🤖 AI Summary
This work addresses the limitations of existing end-to-end automatic parking methods, which often neglect explicit modeling of vehicle motion states, resulting in physically implausible trajectories and non-human-like behavior—particularly at gear-shift points during multi-stage parking maneuvers. To overcome this, we propose a dual-branch end-to-end architecture that jointly predicts continuous spatial trajectories and discrete motion state sequences (e.g., forward/reverse), thereby introducing explicit motion state modeling into end-to-end parking for the first time. Additionally, we incorporate a Fourier feature-based representation of parking slots, which transcends the resolution constraints of conventional bird’s-eye-view (BEV) representations and enhances target interaction accuracy. Experiments on the CARLA simulation platform demonstrate that our approach generates more robust and human-like trajectories in complex multi-stage parking scenarios, significantly improving gear-shift point localization accuracy. We also release a dedicated parking dataset to support future research.
📝 Abstract
Autonomous parking fundamentally differs from on-road driving due to its frequent direction changes and complex maneuvering requirements. However, existing End-to-End (E2E) planning methods often simplify the parking task into a geometric path regression problem, neglecting explicit modeling of the vehicle's kinematic state.

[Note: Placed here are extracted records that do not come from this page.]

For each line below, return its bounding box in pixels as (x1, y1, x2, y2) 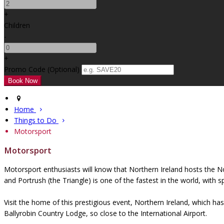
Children (4, 20, 30, 30)
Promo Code (4, 64, 45, 74)
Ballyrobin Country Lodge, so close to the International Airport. (4, 208, 207, 218)
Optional (49, 64, 77, 74)
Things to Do (14, 115, 56, 125)
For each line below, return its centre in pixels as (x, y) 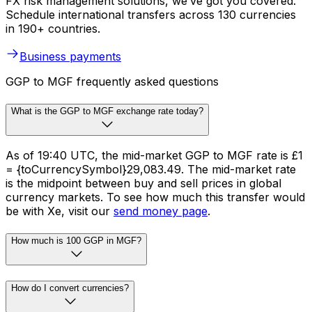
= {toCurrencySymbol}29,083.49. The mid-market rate (151, 170)
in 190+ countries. (53, 28)
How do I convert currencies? (70, 288)
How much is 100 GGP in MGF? (76, 241)
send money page (161, 211)
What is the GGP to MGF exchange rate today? (107, 111)
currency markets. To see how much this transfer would (155, 197)
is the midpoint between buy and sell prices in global (143, 184)
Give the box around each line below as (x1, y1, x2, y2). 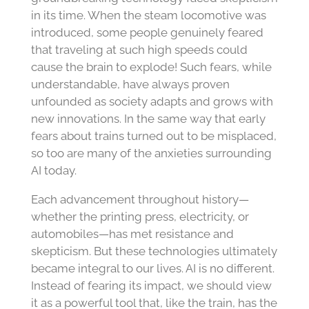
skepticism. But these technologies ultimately (30, 243, 277, 258)
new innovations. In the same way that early (30, 111, 266, 126)
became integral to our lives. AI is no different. (30, 261, 275, 275)
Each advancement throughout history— (30, 192, 249, 206)
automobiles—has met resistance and (30, 226, 234, 241)
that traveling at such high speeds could (30, 42, 248, 57)
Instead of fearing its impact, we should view (30, 278, 272, 292)
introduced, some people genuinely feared (30, 25, 263, 39)
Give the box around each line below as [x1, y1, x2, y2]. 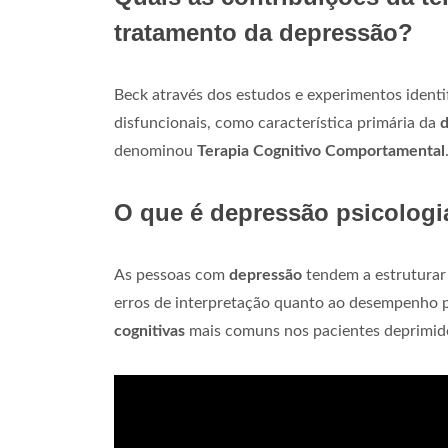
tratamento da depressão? [114, 19, 413, 47]
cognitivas [114, 323, 185, 340]
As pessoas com [114, 267, 229, 284]
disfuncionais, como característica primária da [114, 115, 440, 132]
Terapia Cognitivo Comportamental [197, 143, 445, 160]
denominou [114, 143, 197, 160]
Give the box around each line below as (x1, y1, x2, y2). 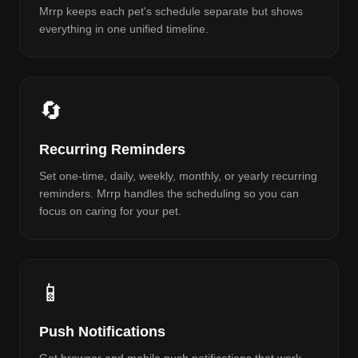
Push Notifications (39, 324, 165, 340)
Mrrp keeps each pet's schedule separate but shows (39, 5, 303, 18)
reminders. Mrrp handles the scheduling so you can (39, 187, 299, 200)
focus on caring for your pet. (39, 205, 181, 217)
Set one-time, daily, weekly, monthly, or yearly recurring (39, 169, 317, 182)
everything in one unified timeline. (39, 22, 209, 35)
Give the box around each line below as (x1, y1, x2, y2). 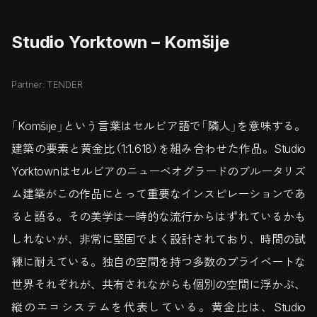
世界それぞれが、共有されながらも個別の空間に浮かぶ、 (11, 275, 306, 292)
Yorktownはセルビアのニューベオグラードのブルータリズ (11, 162, 306, 179)
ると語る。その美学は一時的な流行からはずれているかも (11, 207, 306, 224)
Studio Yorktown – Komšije (11, 28, 229, 53)
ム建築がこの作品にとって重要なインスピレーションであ (11, 185, 306, 202)
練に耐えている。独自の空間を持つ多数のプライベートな (11, 253, 306, 270)
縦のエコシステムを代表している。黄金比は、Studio (11, 298, 306, 315)
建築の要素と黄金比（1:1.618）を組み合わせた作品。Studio (11, 139, 306, 156)
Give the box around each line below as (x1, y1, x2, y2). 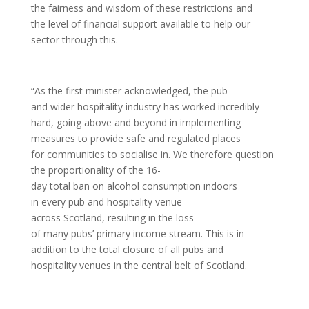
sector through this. (30, 33, 118, 46)
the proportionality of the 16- (30, 163, 161, 177)
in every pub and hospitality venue (30, 195, 182, 208)
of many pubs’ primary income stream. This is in (30, 227, 244, 240)
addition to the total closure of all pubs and (30, 243, 223, 256)
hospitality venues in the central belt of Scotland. (30, 259, 250, 272)
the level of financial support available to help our (30, 17, 250, 30)
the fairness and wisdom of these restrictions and (30, 1, 252, 14)

This "dimensionality deficiency" easily leads to physically infeasible trajectories and deviates from real human driving behavior, particularly at critical gear-shift points in multi-shot parking scenarios. In this paper, we propose SunnyParking, a novel dual-branch E2E architecture that achieves motion state awareness by jointly predicting spatial trajectories and discrete motion state sequences (e.g., forward/reverse). Additionally, we introduce a Fourier feature-based representation of target parking slots to overcome the resolution limitations of traditional bird's-eye view (BEV) approaches, enabling high-precision target interactions. Experimental results demonstrate that our framework generates more robust and human-like trajectories in complex multi-shot parking scenarios, while significantly improving gear-shift point localization accuracy compared to state-of-the-art methods. We open-source a new parking dataset of the CARLA simulator, specifically designed to evaluate full prediction capabilities under complex maneuvers.